In der Stabilisierungsphase sind Mineralokortikoide wie Fludrocortison (200 µg/d) zur Erhöhung des Plasmavolumens und Verhinderung von Natriumverlusten eine therapeutische Option. Zur Tonisierung des Gefäßsystems können direkte oder indirekte Sympathomimetika, beispielsweise Pseudoephedrin [8], Cafedrin-Theodrenalin (Akrinor®), Midodrin [7] und Droxidopa [4, 2], dienen.
Eine Polyurie wird mit Desmopressin (cave: Hyponatriämie) unter engmaschiger Flüssigkeitsbilanz therapiert [4].

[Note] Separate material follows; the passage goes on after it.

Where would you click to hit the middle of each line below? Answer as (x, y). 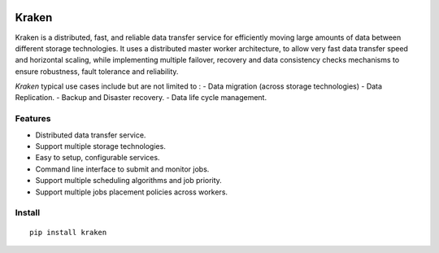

Im Kontext mit dem neurogenen Schock wurde der Pathomechanismus des Takotsubo-Syndroms (Broken-Heart-Syndrom) genannt, bei dem es bei massivem Stress zu einer Myokard-Depression mit segmentaler Dysfunktion des linken Ventrikels kommt, die im Falle des Überlebens nach ein bis zwei Wochen rückläufig ist. Reaktiv tritt eine überschießende Noradrenalin-Ausschüttung ein. Als Stress sind hier keinesfalls nur psychische Reaktionen, sondern beispielsweise auch Sepsis zu nennen [9]. Die steuernde Funktion des Sympathikus ist bei diesem Krankheitsbild ebenso wie beim neurogenen Schock beeinträchtigt. Im Schrifttum ist man sich heute darüber einig, dass das Takotsubo-Syndrom häufiger ist (2,6 – 7,5 % aller akuten Koronarsyndrome) als allgemein angenommen und oft als Myokardinfarkt fehlgedeutet wird [6].
Interessenkonflikte: Der Autor hat keine deklariert.